§ **What the task requires**:
List all lines of the data containing the word "spherical".

§ **Data extract**:
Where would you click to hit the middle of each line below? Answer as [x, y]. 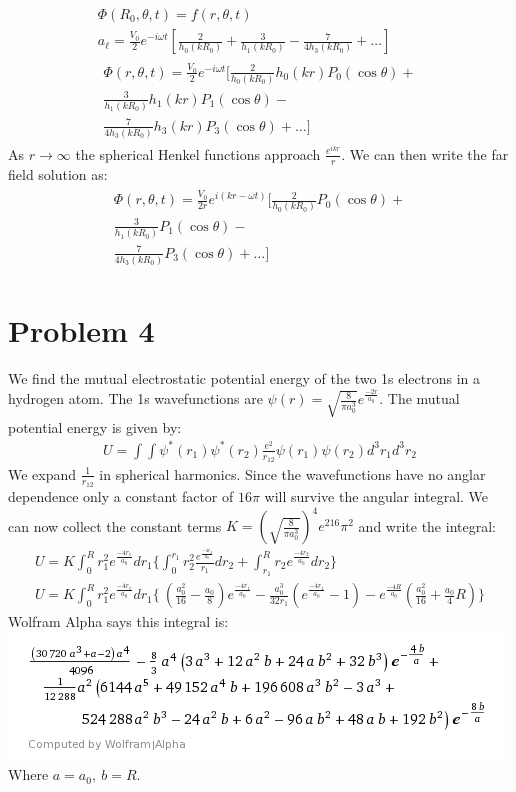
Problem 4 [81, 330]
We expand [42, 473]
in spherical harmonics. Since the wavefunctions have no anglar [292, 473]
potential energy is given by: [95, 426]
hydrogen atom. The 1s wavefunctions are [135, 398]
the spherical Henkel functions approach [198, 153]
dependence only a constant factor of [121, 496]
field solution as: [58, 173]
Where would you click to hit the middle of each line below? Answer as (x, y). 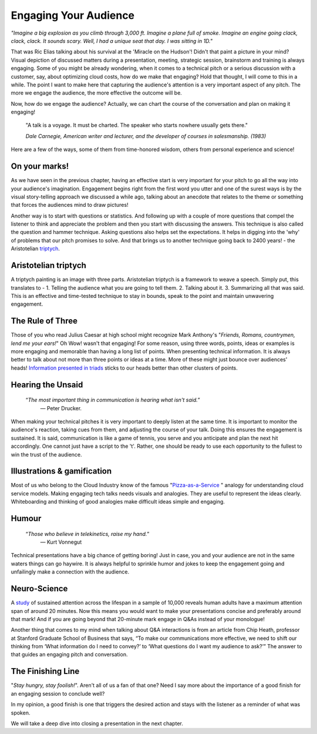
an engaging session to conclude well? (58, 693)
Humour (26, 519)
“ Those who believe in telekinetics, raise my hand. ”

==

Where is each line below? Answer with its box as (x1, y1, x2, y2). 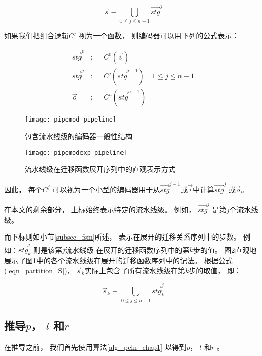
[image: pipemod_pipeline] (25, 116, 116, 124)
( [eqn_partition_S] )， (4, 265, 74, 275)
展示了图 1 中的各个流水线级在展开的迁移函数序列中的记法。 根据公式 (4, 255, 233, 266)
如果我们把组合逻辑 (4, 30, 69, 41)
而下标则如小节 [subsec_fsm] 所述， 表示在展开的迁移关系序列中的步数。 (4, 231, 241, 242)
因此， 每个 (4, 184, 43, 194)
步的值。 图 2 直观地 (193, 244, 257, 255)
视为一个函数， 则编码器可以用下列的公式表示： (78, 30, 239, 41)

§ **Exercise output**:
in spherical harmonics. Since the wavefunctions have no anglar [292, 473]
the spherical Henkel functions approach [198, 153]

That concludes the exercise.